- _Data section_:
Segment Open
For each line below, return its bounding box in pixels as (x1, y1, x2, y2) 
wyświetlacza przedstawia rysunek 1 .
Segment Closed
Segment Open
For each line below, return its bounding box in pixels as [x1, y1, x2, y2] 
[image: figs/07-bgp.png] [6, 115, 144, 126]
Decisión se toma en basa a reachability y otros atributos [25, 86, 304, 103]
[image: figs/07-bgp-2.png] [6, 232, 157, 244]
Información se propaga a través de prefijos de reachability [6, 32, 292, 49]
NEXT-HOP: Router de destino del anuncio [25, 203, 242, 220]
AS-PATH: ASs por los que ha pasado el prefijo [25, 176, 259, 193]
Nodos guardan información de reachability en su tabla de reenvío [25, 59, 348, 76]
Segment Closed
Segment Open
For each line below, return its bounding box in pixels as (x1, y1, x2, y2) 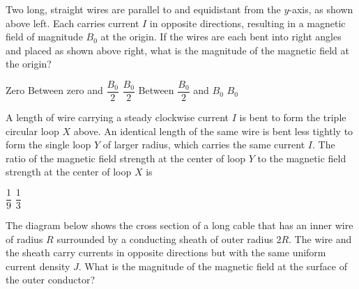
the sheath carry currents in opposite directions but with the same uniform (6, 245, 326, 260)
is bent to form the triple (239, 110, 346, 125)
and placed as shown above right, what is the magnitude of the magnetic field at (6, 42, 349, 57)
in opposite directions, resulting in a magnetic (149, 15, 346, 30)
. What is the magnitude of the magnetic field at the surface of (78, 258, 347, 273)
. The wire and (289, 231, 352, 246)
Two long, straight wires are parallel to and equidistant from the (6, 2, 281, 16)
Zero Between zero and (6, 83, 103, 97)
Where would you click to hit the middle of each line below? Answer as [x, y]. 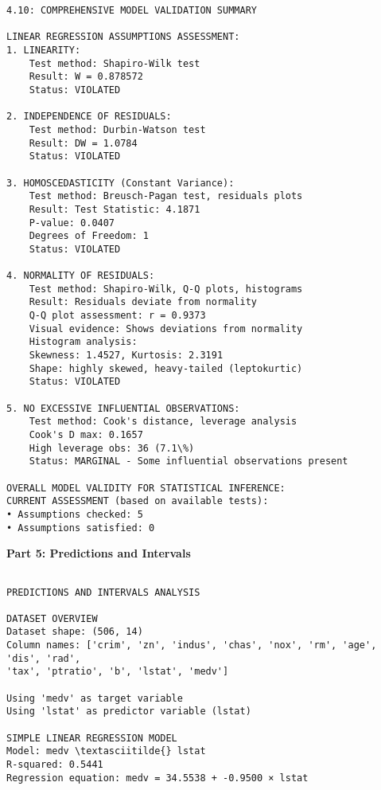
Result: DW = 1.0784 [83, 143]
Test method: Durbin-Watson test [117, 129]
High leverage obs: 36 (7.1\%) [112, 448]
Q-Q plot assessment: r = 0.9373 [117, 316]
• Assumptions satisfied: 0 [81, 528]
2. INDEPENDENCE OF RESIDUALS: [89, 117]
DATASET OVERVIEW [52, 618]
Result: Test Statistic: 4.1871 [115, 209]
Segment Closed
- _How to complete this task_: If a line of the material contains the word "field", pick it out and copy it.

- _Result below_:
and placed as shown above right, what is the magnitude of the magnetic field at (6, 42, 349, 57)
. What is the magnitude of the magnetic field at the surface of (78, 258, 347, 273)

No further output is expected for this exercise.